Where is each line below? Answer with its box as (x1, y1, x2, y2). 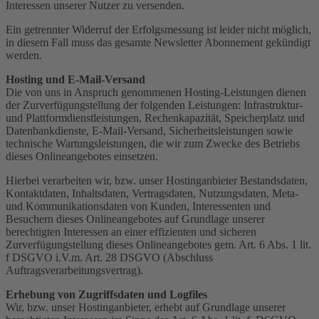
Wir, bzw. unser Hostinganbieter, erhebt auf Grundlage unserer (6, 300, 286, 313)
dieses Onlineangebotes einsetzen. (6, 150, 158, 162)
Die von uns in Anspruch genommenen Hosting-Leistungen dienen (6, 85, 306, 98)
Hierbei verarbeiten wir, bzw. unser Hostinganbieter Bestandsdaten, (6, 174, 308, 187)
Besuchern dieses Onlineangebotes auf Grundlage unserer (6, 212, 265, 225)
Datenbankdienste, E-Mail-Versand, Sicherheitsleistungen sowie (6, 124, 293, 137)
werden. (6, 48, 42, 61)
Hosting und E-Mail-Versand (6, 73, 145, 85)
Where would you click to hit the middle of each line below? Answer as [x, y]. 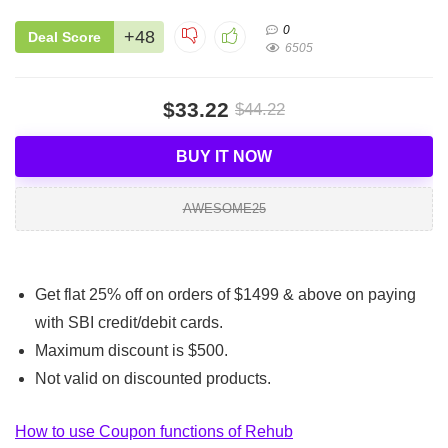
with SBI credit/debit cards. [129, 322]
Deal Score [64, 36]
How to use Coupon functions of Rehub [154, 431]
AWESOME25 [224, 208]
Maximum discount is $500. [131, 350]
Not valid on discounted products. [153, 378]
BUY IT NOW [224, 156]
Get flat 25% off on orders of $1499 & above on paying [225, 294]
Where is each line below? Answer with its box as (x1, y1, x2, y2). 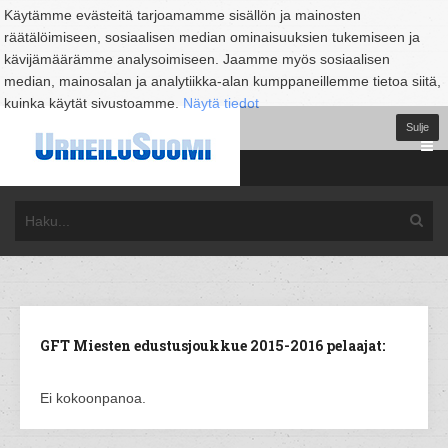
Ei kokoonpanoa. (40, 390, 146, 406)
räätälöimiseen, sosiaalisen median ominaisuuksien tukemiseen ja (4, 29, 420, 45)
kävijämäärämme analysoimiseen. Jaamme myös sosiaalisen (4, 51, 390, 67)
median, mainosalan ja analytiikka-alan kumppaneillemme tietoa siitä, (4, 73, 441, 89)
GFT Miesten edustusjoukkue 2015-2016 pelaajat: (40, 336, 385, 355)
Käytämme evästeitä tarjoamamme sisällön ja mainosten (4, 7, 361, 23)
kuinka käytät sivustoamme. (4, 95, 183, 111)
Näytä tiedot (183, 95, 259, 111)
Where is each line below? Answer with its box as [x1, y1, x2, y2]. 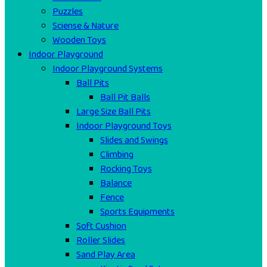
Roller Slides [76, 233, 125, 248]
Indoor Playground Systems [52, 61, 163, 76]
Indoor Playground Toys [76, 119, 172, 133]
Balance [100, 176, 132, 191]
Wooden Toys [52, 33, 106, 48]
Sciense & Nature [52, 18, 119, 33]
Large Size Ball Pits [76, 104, 151, 119]
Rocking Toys [100, 162, 152, 176]
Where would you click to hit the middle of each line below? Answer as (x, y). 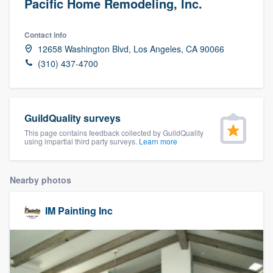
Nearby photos (41, 179)
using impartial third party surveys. (82, 141)
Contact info (45, 34)
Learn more (158, 141)
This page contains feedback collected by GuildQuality (114, 132)
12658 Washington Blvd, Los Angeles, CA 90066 (131, 48)
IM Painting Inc (79, 211)
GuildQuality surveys (73, 118)
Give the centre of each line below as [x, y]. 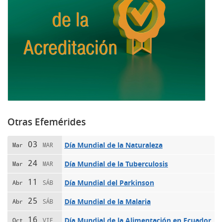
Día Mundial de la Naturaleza [113, 145]
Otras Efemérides [47, 122]
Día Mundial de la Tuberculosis [116, 164]
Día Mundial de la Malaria [108, 201]
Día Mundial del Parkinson [109, 182]
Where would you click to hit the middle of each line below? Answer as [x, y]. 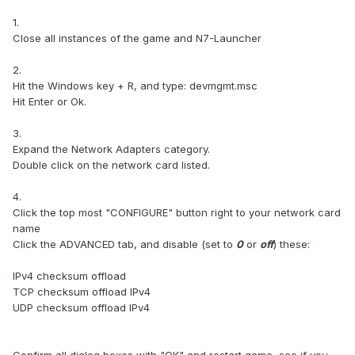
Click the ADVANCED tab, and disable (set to [124, 244]
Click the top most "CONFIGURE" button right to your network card [177, 213]
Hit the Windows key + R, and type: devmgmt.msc [135, 86]
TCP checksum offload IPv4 [82, 292]
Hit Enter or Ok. [50, 102]
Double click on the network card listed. [111, 165]
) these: [292, 244]
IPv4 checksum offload [69, 276]
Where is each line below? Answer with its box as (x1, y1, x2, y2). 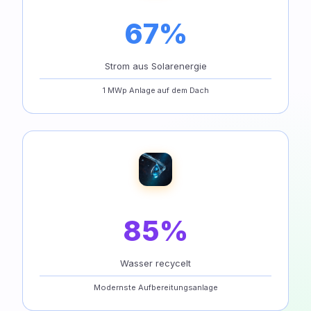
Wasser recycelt (120, 257, 191, 269)
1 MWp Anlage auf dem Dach (102, 85, 209, 95)
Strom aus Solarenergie (104, 60, 207, 72)
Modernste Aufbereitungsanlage (93, 282, 218, 292)
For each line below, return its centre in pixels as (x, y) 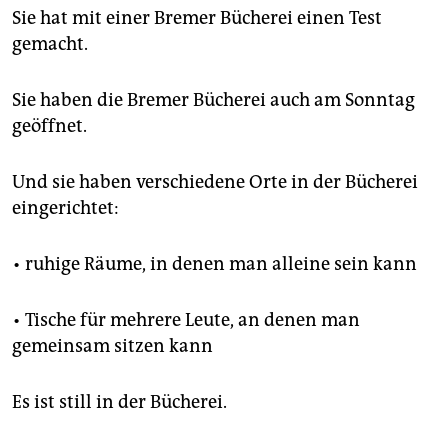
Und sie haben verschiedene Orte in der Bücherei (215, 182)
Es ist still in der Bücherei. (119, 402)
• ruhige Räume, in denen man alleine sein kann (214, 264)
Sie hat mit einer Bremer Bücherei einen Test (197, 18)
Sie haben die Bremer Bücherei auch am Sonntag (213, 100)
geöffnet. (49, 126)
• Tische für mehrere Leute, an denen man (186, 320)
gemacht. (50, 44)
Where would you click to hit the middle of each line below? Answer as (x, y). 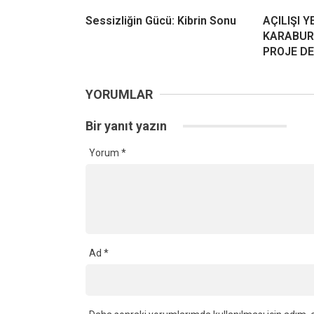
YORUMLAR (119, 95)
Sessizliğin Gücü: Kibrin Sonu (161, 21)
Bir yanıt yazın (128, 126)
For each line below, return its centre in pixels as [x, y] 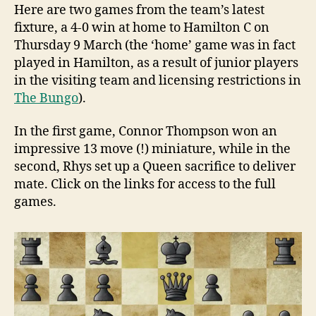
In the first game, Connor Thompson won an [146, 132]
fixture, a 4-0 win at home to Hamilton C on [142, 28]
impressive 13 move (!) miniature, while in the [152, 150]
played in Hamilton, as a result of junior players [156, 63]
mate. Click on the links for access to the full [145, 185]
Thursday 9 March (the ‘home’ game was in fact [155, 45]
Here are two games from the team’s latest [139, 10]
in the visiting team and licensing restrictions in [158, 80]
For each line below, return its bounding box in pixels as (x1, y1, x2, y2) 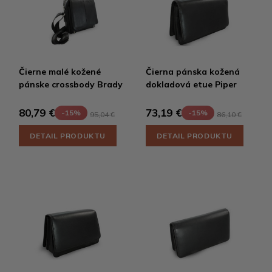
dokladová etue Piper (146, 78, 237, 90)
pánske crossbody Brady (19, 78, 123, 90)
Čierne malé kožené (19, 66, 101, 77)
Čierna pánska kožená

What to do -
What's needed here is an exact repeat of all the records above, pictures excluded.

Answer to this problem -
Where is each line below? Answer with its box as (x1, y1, x2, y2). 
Wir, bzw. unser Hostinganbieter, erhebt auf Grundlage unserer (6, 300, 286, 313)
dieses Onlineangebotes einsetzen. (6, 150, 158, 162)
Die von uns in Anspruch genommenen Hosting-Leistungen dienen (6, 85, 306, 98)
Hierbei verarbeiten wir, bzw. unser Hostinganbieter Bestandsdaten, (6, 174, 308, 187)
Besuchern dieses Onlineangebotes auf Grundlage unserer (6, 212, 265, 225)
Datenbankdienste, E-Mail-Versand, Sicherheitsleistungen sowie (6, 124, 293, 137)
werden. (6, 48, 42, 61)
Hosting und E-Mail-Versand (6, 73, 145, 85)
Where would you click to hit the middle of each line below? Answer as [x, y]. 
with SBI credit/debit cards. [129, 322]
Deal Score [64, 36]
How to use Coupon functions of Rehub [154, 431]
AWESOME25 [224, 208]
Maximum discount is $500. [131, 350]
Not valid on discounted products. [153, 378]
BUY IT NOW [224, 156]
Get flat 25% off on orders of $1499 & above on paying [225, 294]
Where is each line below? Answer with its box as (x1, y1, x2, y2). 
Ei kokoonpanoa. (40, 390, 146, 406)
räätälöimiseen, sosiaalisen median ominaisuuksien tukemiseen ja (4, 29, 420, 45)
kävijämäärämme analysoimiseen. Jaamme myös sosiaalisen (4, 51, 390, 67)
median, mainosalan ja analytiikka-alan kumppaneillemme tietoa siitä, (4, 73, 441, 89)
GFT Miesten edustusjoukkue 2015-2016 pelaajat: (40, 336, 385, 355)
Käytämme evästeitä tarjoamamme sisällön ja mainosten (4, 7, 361, 23)
kuinka käytät sivustoamme. (4, 95, 183, 111)
Näytä tiedot (183, 95, 259, 111)
Where is each line below? Answer with its box as [x1, y1, x2, y2]. 
Roller Slides [76, 233, 125, 248]
Indoor Playground Systems [52, 61, 163, 76]
Indoor Playground Toys [76, 119, 172, 133]
Balance [100, 176, 132, 191]
Wooden Toys [52, 33, 106, 48]
Sciense & Nature [52, 18, 119, 33]
Large Size Ball Pits [76, 104, 151, 119]
Rocking Toys [100, 162, 152, 176]
Where would you click to hit the middle of each line below? Answer as (x, y). 
Nearby photos (41, 179)
using impartial third party surveys. (82, 141)
Contact info (45, 34)
Learn more (158, 141)
This page contains feedback collected by GuildQuality (114, 132)
12658 Washington Blvd, Los Angeles, CA 90066 (131, 48)
IM Painting Inc (79, 211)
GuildQuality surveys (73, 118)
Give the centre of each line below as [x, y]. 
Día Mundial de la Naturaleza [113, 145]
Otras Efemérides [47, 122]
Día Mundial de la Tuberculosis [116, 164]
Día Mundial de la Malaria [108, 201]
Día Mundial del Parkinson [109, 182]
Where would you click to hit the middle of each line below? Answer as [x, y]. 
Click the ADVANCED tab, and disable (set to [124, 244]
Click the top most "CONFIGURE" button right to your network card [177, 213]
Hit the Windows key + R, and type: devmgmt.msc [135, 86]
TCP checksum offload IPv4 [82, 292]
Hit Enter or Ok. [50, 102]
Double click on the network card listed. [111, 165]
) these: [292, 244]
IPv4 checksum offload [69, 276]
Where is each line below? Answer with its box as (x1, y1, x2, y2). 
Wasser recycelt (120, 257, 191, 269)
1 MWp Anlage auf dem Dach (102, 85, 209, 95)
Strom aus Solarenergie (104, 60, 207, 72)
Modernste Aufbereitungsanlage (93, 282, 218, 292)
For each line below, return its centre in pixels as (x, y) 
Und sie haben verschiedene Orte in der Bücherei (215, 182)
Es ist still in der Bücherei. (119, 402)
• ruhige Räume, in denen man alleine sein kann (214, 264)
Sie hat mit einer Bremer Bücherei einen Test (197, 18)
Sie haben die Bremer Bücherei auch am Sonntag (213, 100)
geöffnet. (49, 126)
• Tische für mehrere Leute, an denen man (186, 320)
gemacht. (50, 44)
Where would you click to hit the middle of each line below? Answer as (x, y). 
YORUMLAR (119, 95)
Sessizliğin Gücü: Kibrin Sonu (161, 21)
Bir yanıt yazın (128, 126)
For each line below, return its centre in pixels as [x, y] 
In the first game, Connor Thompson won an [146, 132]
fixture, a 4-0 win at home to Hamilton C on [142, 28]
impressive 13 move (!) miniature, while in the [152, 150]
played in Hamilton, as a result of junior players [156, 63]
mate. Click on the links for access to the full [145, 185]
Thursday 9 March (the ‘home’ game was in fact [155, 45]
Here are two games from the team’s latest [139, 10]
in the visiting team and licensing restrictions in [158, 80]
For each line below, return its bounding box in pixels as (x1, y1, x2, y2) 
dokladová etue Piper (146, 78, 237, 90)
pánske crossbody Brady (19, 78, 123, 90)
Čierne malé kožené (19, 66, 101, 77)
Čierna pánska kožená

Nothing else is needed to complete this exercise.